- Sunday, January 8, 2023

This past week, the Committee to Unleash Prosperity issued a report highlighting the following: Current unemployment benefits combined with pandemic and health care subsidies can now add up to $160,000 annually in certain parts of the country. The report cites the Bureau of Labor Statistics’ most recent data, showing America’s current potential workforce is participating at a woeful 62%. This is 1.5% below pre-COVID levels, which means that, by some estimates, we now have at least 400,000 fewer people engaged in gainful employment than we did before 2020.

Why? The answer for those with eyes to see and ears to hear is obvious. President Biden has created a world where a fully capable 25-year-old can now make more money sitting at home playing video games than he can by going to work and earning his keep.

Welcome to a nation of children. Welcome to an infantilized country where millions of adults who just yesterday would have been embarrassed to go on the government dole now shamelessly cry out like little boys and girls: “I can’t do it. I need help. You need to do it for me!”

In the book, “Grow Up! Life Isn’t Safe, but It’s Good,” the author (yours truly) argues that those who are never taught to take responsibility will never grow up. Instead, they become stunted and frozen in time. They recoil from adulthood and always shirk their attendant duties. Their constant refrain is to look for someone else to blame and to solve all of life’s problems for them.

“Ask not what you can do for your country but what your country can do for you” has become the defining mantra of this age. There’s a word for this. It’s called entitlement, and at its core, it’s simple adolescent laziness.

The cry of “I can’t do it” is ubiquitous from coast to coast despite individual aptitude. People can do the work; they just don’t want to. The ability is there, but the desire is not.

Now everyone knows that needing help is part of life, but expecting someone else to do what you can do for yourself is another matter. This disease is plaguing our culture today more so than any biological virus. Any reading of the day’s headlines reveals the sobering fact that somewhere along the line, we have forgotten the obvious of what just yesterday was a given: Becoming an adult means accepting responsibility for our own problems and taking the initiative to solve them.

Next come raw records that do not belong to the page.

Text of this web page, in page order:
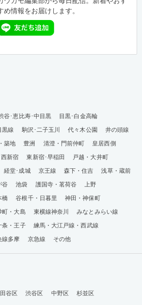
め情報をお届けします。
谷･恵比寿･中目黒
目黒･白金高輪
黒線 駒沢･二子玉川 代々木公園
井の頭線
築地 豊洲 清澄・門前仲町
皇居西側
西新宿 東新宿･早稲田
戸越・大井町
経堂･成城 京王線 森下・住吉
浅草・蔵前
谷 池袋 護国寺・茗荷谷
上野
橋 谷根千・日暮里
神田・神保町
町・大島 東横線神奈川
みなとみらい線
条・王子
練馬・大江戸線・西武線
線多摩 京急線 その他
谷区 渋谷区 中野区 杉並区
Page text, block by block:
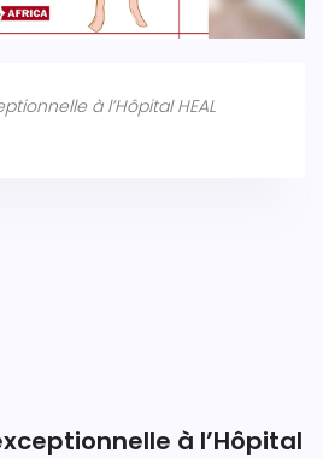
à l’Hôpital HEAL
à l’Hôpital
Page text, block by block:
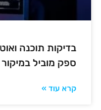
בדיקות תוכנה
ספק מוביל
קרא עוד »
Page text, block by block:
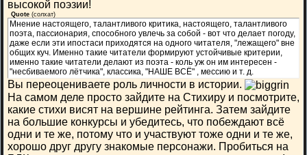
высокой поэзии!
Quote (солхат)
Мнение настоящего, талантливого критика, настоящего, талантливого
поэта, пассионария, способного увлечь за собой - вот что делает погоду,
даже если эти ипостаси приходятся на одного читателя, "лежащего" вне
общих куч. Именно такие читатели формируют устойчивые критерии,
именно такие читатели делают из поэта - коль уж он им интересен -
"несбиваемого лётчика", классика, "НАШЕ ВСЁ" , мессию и т. д.
Вы переоцениваете роль личности в истории.
На самом деле просто зайдите на Стихиру и посмотрите,
какие стихи висят на вершине рейтинга. Затем зайдите
на большие конкурсы и убедитесь, что побеждают всё
одни и те же, потому что и участвуют тоже одни и те же,
хорошо друг другу знакомые персонажи. Пробиться на

Today, millions embrace comfort as their highest good rather than celebrate the freedom and independence that comes with maturity and doing things ourselves. Why risk coming out of our “safe space” if the government is always there to think for us, pay for us, and work for us? Might as well just stay put in your parents’ basement if safety is what life is all about; what could be better than that?

Rather than teaching responsibility and encouraging others to take charge of their own lives, Uncle Sam preaches security and safety. The result is perpetual infantilization and the consequent laziness of an entire generation.

The more dependent we become on other human beings, the less independent we are in our personal lives. Those promoting this culture of government dependence know that they gain control of us by teaching us to ignore this truth. All the despots of history understood this. Pol Pot, Mao, Stalin, Castro and Mussolini knew that those free to take personal responsibility were those they could not control.

They knew the No. 1 rule for stealing freedom was to get the masses to point the finger of blame outward rather than inward. As long as you can get the proletariat to blame the bourgeoisie, the tyrant will win. You can kill freedom and gain power if you can get the 99% to accuse the 1%. Get women to blame men, or Blacks to blame Whites, or the “greenies” to blame the “orange man.” It doesn’t matter; as long as the demagogue persuades the masses to blame everyone else, he can crush liberty and gain control. It is the deadly combination of entitlement, enabling and subservience.

The Roman emperors knew this; thus, they provided bread and circuses while persecuting all those dastardly Christians who simply wanted to care for themselves, their families and their neighbors, and be left alone.

A nation of untold adolescents who would rather take their $160K from Nero than get off their duffs and go to work may be comfortable, but it will never be free. 

• Everett Piper (dreverettpiper.com, @dreverettpiper), a columnist for The Washington Times, is a former university president and radio host.